For an minimum viable product that works in practice like the first API, the second API will work perfectly well, and will support future growth in functionality.

New Usage Paths

Designing up front is not always enough. One design I’ve shipped and later needed to rework is the TableMigration concept in the aws-record library. It was an attempt to try and bring familiar (to Ruby developer) “migration” concepts to the aws-record library. The problem is, Amazon DynamoDB is not a relational database, and the way it deals with configuration and schemas is significantly different than a relational database. But it shipped. Since it shipped, simply removing it and saying “Sorry, there’s a better way” wouldn’t do. It worked, and if you already built around it, it should continue to work.

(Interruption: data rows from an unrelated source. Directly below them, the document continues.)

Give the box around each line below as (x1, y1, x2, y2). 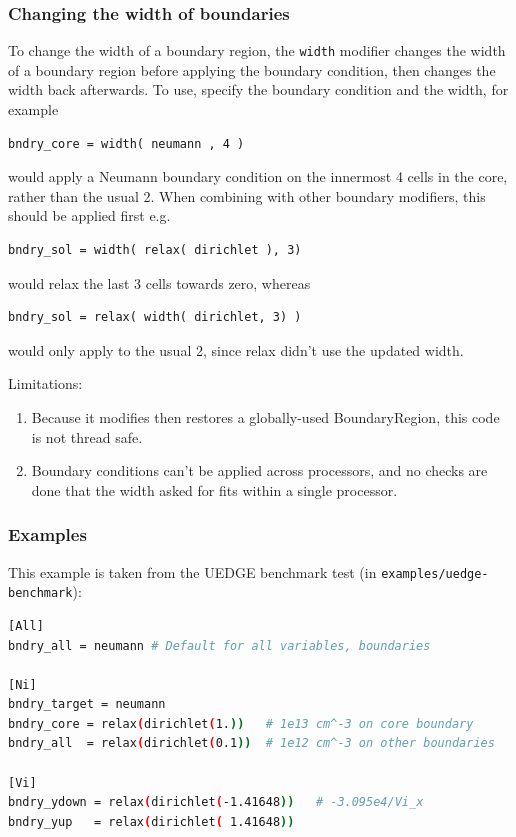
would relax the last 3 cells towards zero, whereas (8, 272, 311, 293)
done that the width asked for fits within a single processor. (31, 479, 398, 500)
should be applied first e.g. (8, 205, 171, 226)
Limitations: (8, 373, 83, 394)
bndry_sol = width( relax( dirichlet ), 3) (8, 243, 302, 258)
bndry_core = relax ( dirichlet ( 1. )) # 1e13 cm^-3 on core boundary (8, 716, 474, 731)
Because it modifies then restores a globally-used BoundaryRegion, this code (31, 407, 500, 427)
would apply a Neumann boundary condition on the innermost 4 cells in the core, (8, 166, 508, 187)
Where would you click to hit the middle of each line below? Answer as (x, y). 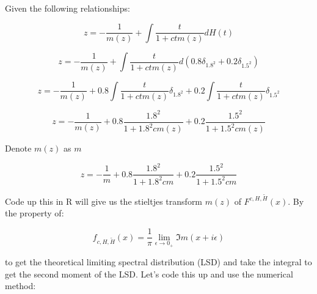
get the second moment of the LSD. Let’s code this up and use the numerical (149, 274)
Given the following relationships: (67, 8)
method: (20, 286)
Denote (18, 148)
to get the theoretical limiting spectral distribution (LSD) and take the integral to (158, 262)
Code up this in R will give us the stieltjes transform (104, 201)
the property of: (35, 213)
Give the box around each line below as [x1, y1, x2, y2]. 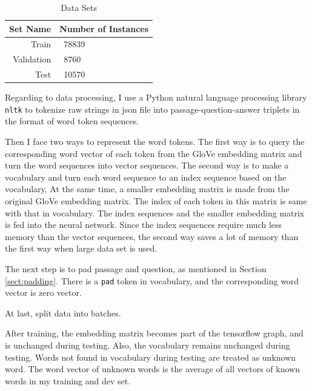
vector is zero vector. [5, 286, 82, 299]
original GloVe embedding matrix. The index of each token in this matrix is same [5, 195, 307, 207]
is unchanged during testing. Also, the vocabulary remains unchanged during [5, 339, 290, 352]
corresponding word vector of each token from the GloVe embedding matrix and [5, 147, 302, 159]
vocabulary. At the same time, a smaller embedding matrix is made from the [5, 182, 290, 195]
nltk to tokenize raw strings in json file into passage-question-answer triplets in [5, 102, 300, 115]
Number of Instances [59, 22, 149, 35]
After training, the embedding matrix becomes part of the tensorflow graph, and [5, 327, 304, 339]
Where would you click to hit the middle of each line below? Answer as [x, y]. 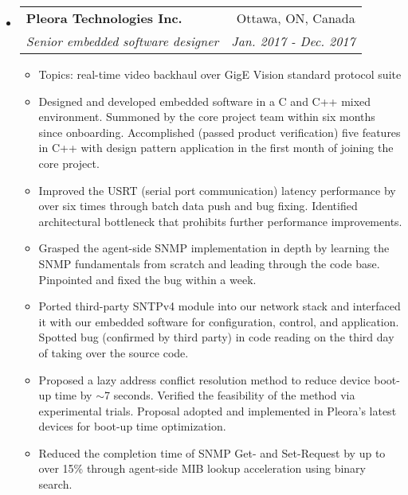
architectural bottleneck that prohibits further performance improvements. [220, 221]
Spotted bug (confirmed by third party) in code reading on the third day [216, 337]
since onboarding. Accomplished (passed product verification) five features [220, 132]
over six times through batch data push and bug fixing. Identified [198, 206]
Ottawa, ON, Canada [296, 18]
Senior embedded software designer [122, 41]
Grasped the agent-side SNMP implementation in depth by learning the [214, 248]
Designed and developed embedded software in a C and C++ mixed [205, 101]
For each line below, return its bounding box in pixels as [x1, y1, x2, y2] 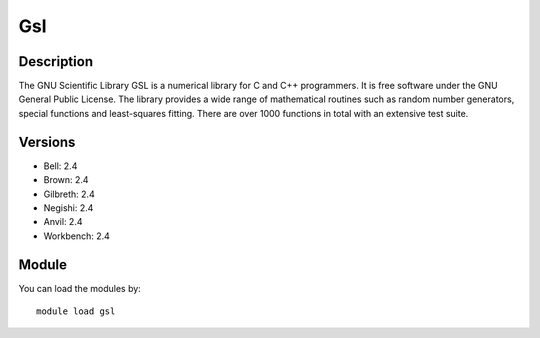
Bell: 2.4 [43, 160, 78, 172]
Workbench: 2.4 [43, 230, 110, 242]
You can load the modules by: [18, 282, 142, 294]
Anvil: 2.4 [43, 216, 83, 228]
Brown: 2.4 [43, 174, 89, 186]
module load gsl [36, 306, 116, 317]
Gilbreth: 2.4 [43, 188, 95, 200]
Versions [18, 133, 76, 150]
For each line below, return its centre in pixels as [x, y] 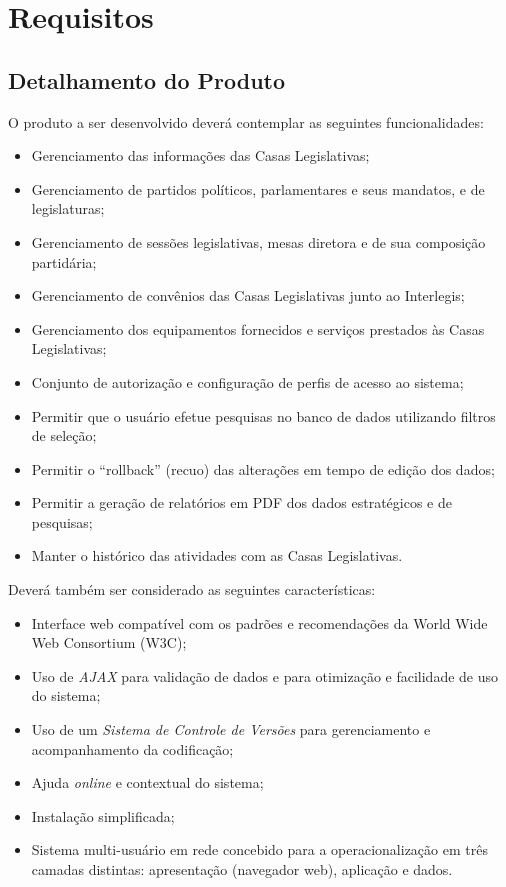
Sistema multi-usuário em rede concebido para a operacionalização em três [259, 849]
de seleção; [64, 435]
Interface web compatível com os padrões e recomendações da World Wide [259, 622]
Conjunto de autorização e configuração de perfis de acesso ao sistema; [247, 381]
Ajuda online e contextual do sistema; [147, 782]
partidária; [64, 261]
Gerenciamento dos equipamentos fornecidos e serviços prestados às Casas [258, 328]
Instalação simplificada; [103, 815]
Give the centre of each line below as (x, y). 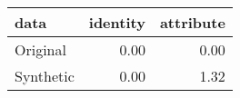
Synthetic (45, 76)
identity (117, 22)
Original (40, 49)
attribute (192, 22)
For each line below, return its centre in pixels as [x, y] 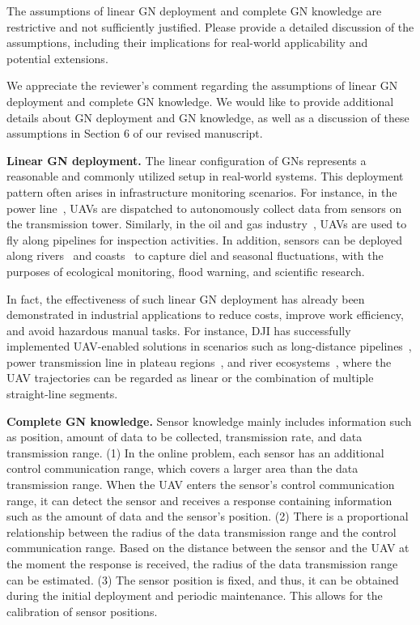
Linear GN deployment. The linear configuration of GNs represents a [187, 160]
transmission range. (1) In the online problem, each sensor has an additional [195, 452]
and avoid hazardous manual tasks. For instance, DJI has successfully [179, 330]
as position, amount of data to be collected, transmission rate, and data [185, 437]
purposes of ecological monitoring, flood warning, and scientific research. [186, 271]
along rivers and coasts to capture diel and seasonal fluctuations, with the [195, 255]
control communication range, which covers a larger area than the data [182, 468]
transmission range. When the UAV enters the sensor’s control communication [201, 485]
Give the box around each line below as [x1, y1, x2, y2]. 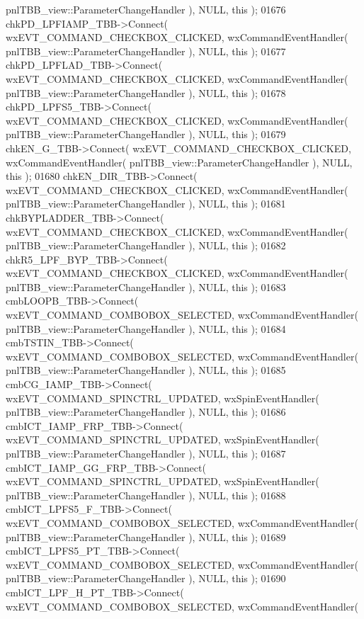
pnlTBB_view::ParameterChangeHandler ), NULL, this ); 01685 [6, 363, 286, 377]
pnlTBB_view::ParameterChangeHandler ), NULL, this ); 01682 [6, 238, 286, 253]
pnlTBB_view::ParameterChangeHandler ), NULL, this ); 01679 [6, 127, 286, 142]
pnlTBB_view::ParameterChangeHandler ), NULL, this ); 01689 [6, 529, 286, 544]
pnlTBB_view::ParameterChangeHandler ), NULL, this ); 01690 [6, 571, 286, 586]
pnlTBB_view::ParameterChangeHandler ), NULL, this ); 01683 [6, 279, 286, 294]
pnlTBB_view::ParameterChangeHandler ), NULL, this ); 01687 [6, 446, 286, 460]
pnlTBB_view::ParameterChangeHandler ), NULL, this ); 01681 [6, 196, 286, 211]

The way around this was to keep supporting TableMigration, but then to also ship, as a separate class, the better way of doing it. When TableConfig was launched, it provided a declarative syntax and handled create-or-update logic on its own, allowing you to define your table as it should be, and then handle the mechanics of creation on your behalf.

In this manner, you can work around past design errors without breaking any of your users. Over time it can create some cruft or technical debt, but with this tradeoff comes stability for your users.

Major Version Bumps - Eventually

Over time, technical debt can build as you support new code paths to deliver new features without breaking existing customers - you should keep a collection of these over time, and when the list gets long, it may be time for a new major version that addresses these issues.

The key here? When you launch a new major version, you’re supporting both new and old for at least months, ideally over a year, to let people transition.

Choosing Stability

When you take efforts to avoid shipping breaking changes, what you’re really doing is providing the features of predictability and stability. When I look at a product’s CHANGELOG and see that they avoid breaking changes, I feel much more confident to use that tool or service in production.

It’s not a cost-free tradeoff, but I’ve come to believe through hard-won experience that the tradeoff is absolutely worth it. Your users, who get to enjoy their vacations with a bit less worry about unpredictable outages, will too.